Exercise requirements:
Give the data again word for word; drop the pictures.

Start of Exercise data

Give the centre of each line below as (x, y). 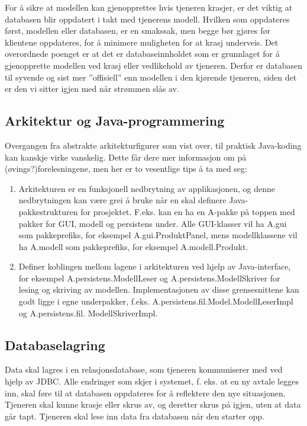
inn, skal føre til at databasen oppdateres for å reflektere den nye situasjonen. (145, 393)
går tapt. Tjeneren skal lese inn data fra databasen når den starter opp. (135, 416)
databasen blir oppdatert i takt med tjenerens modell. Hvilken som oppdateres (147, 19)
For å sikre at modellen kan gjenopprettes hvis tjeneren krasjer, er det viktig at (149, 7)
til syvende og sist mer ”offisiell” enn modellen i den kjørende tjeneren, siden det (151, 77)
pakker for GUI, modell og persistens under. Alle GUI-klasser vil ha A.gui (153, 223)
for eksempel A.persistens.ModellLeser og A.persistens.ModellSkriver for (149, 278)
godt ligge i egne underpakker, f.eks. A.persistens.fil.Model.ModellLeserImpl (156, 301)

End of Exercise data

Answer:
Give the centre of each line below as (x, y). 
inn, skal føre til at databasen oppdateres for å reflektere den nye situasjonen. (145, 393)
går tapt. Tjeneren skal lese inn data fra databasen når den starter opp. (135, 416)
databasen blir oppdatert i takt med tjenerens modell. Hvilken som oppdateres (147, 19)
For å sikre at modellen kan gjenopprettes hvis tjeneren krasjer, er det viktig at (149, 7)
til syvende og sist mer ”offisiell” enn modellen i den kjørende tjeneren, siden det (151, 77)
pakker for GUI, modell og persistens under. Alle GUI-klasser vil ha A.gui (153, 223)
for eksempel A.persistens.ModellLeser og A.persistens.ModellSkriver for (149, 278)
godt ligge i egne underpakker, f.eks. A.persistens.fil.Model.ModellLeserImpl (156, 301)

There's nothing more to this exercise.